Because, Jacob. I want to serve you.
“Ummmm….ok.” He takes his socks off and puts his feet in the water still eating his pizza…and says “this is weird.” Yeah, it’s not natural. So I tell him why I’m doing it. That God has called me as his mother to equip him with the heart of a servant and it starts with me. It starts with me praying for him and getting low and washing his feet. His dirty feet. I tell him I want him to know more than anything else that he can come DIRTY to Jesus. He can bring him his fears and his hungers and his lusts and his anger and his frustrations. All of it. No need to clean himself up before he comes. Just come. To Jesus. And let HIM do the washing.
It was awesome. Short and sweet. He got it.
So then Sylas gets home. I send Kyle to get him and tell him to come to the bathroom. Sylas just wants to know “WHY.” So I tell him. I'm just being obedient. It’s hard to argue with God. I crack up as he says “OK…..but my toenails are LONG, Shea.” I know. Put ‘em in the water. I tell him how I want to serve him so he can point his students and athletes to Jesus. He knows. I read John 13:1-17 out loud. I’ve read it over and over today. But it’s still so amazing to me. That Jesus rose “during supper” (verse 4) and "girded himself with a towel.” He filled a basin and began to wash the disciples feet. I can imagine how they each responded differently according to who they were and how well they knew Him. Peter reminded me of Ty. He didn’t feel worthy. He missed the point at first. But Jesus lovingly explained it. “What I am doing you do not know now, but afterward you will understand….if I do not wash you, you have no part in me.” and Peter goes “Lord, not my feet only but also my hands and head!” Yes, Peter. I SO get you.
Then there’s Kyle who just sees the opportunity to be clean and says “MY TURN!!!!” I love that. I love the days I come to Jesus and am living in the understanding of the gospel and I say “WASH ME and USE ME LORD!” I believe He loves that heart. No fear.
I want to wake up daily saying "MY TURN!! Clean me and USE ME!"
Then there’s Jacob. He says what I have said to the Lord so many times. “ME?? Why me? Why are you using me, cleansing me, changing me? I’m so dirty….” And the Lord says “For your good and for My glory.” And He draws me near and reminds me that it is finished.
I am clean.
So Mamas….I want to encourage you this Easter. Maybe it’s time for a different kind of Easter basket for your little chicks. Fill up a basin of water and add some soap and tell them to bring their dirty feet. Have them put them in the basket. While you’re washing them, share your heart’s cry for their little lives. The Lord will empower you to do this. They may not respond right away but I believe it’s something they will never forget.

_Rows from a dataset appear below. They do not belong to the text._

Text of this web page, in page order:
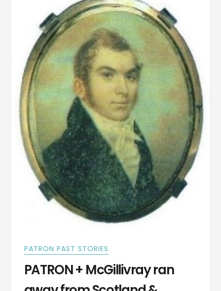
PICKETT
IN
AUGUST
1858
ABOUT
ERRORS
IN
DESOTO
STORY
PATRON PAST STORIES
PATRON + McGillivray ran

Get low with the Lord and pray. Know that every thing you do for the least of these (your children in this case), Christian mama, is an opportunity to point them to Jesus. To wipe their hineys is to wash their feet. To make their lunches day after day is to wash their feet. To hug their hurting hearts when they are disappointed is to wash their feet. To pray for them when they are afraid is to wash their feet. To hold their tiny newborn bodies and nurse them all night is to wash their feet. To pray them through the college years and trust their independence is to wash their feet.
We have the opportunity to raise mighty disciples for the Lord. And as Jesus said “Truly, truly, I say to you, a servant is not greater than his master; nor is he who is sent greater than he who sent him. If you know these things, blessed are you if you do them.”
Go in the strength of the Lord and look to Him for the power to obey in all things. He will equip you for every good work and honor your obedience to Him. Sometimes it starts with just plucking your chin hairs and listening to His voice.